> **WHAT THE TASK ASKS**:
Set down every line from the one with "Một trong những" to the end of the entries, both ends included, exactly as it reads and without pictures.

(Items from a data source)
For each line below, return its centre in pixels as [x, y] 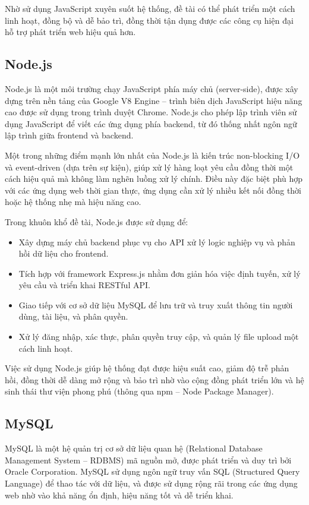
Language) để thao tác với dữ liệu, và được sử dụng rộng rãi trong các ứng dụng [151, 483]
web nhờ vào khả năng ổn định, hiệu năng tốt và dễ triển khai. [119, 495]
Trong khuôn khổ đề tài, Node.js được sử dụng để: [97, 221]
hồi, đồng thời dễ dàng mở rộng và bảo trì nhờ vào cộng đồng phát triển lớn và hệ [154, 379]
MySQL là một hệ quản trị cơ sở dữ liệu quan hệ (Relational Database [134, 448]
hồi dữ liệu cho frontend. [64, 253]
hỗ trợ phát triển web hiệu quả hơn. [70, 32]
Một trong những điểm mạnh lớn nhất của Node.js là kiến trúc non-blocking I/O [152, 155]
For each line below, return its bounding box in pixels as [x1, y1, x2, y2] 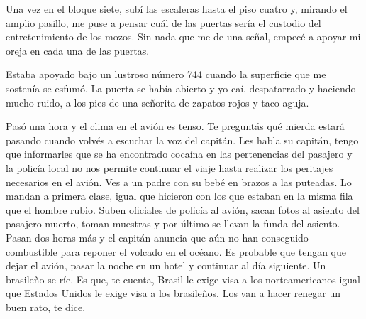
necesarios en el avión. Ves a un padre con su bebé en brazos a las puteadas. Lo [6, 174, 352, 189]
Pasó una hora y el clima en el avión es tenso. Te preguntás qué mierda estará [6, 119, 345, 134]
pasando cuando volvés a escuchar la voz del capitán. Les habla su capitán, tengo [6, 132, 359, 147]
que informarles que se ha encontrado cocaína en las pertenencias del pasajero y [6, 146, 353, 161]
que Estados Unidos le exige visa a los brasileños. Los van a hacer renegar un [6, 286, 341, 301]
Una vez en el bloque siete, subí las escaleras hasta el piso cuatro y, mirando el [6, 1, 348, 16]
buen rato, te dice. [6, 299, 86, 314]
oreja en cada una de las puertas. [6, 43, 150, 58]

> **WRITTEN ANSWER**:
Một trong những điểm mạnh lớn nhất của Node.js là kiến trúc non-blocking I/O [152, 155]
For each line below, return its bounding box in pixels as [x1, y1, x2, y2] 
necesarios en el avión. Ves a un padre con su bebé en brazos a las puteadas. Lo [6, 174, 352, 189]
Pasó una hora y el clima en el avión es tenso. Te preguntás qué mierda estará [6, 119, 345, 134]
pasando cuando volvés a escuchar la voz del capitán. Les habla su capitán, tengo [6, 132, 359, 147]
que informarles que se ha encontrado cocaína en las pertenencias del pasajero y [6, 146, 353, 161]
que Estados Unidos le exige visa a los brasileños. Los van a hacer renegar un [6, 286, 341, 301]
Una vez en el bloque siete, subí las escaleras hasta el piso cuatro y, mirando el [6, 1, 348, 16]
buen rato, te dice. [6, 299, 86, 314]
oreja en cada una de las puertas. [6, 43, 150, 58]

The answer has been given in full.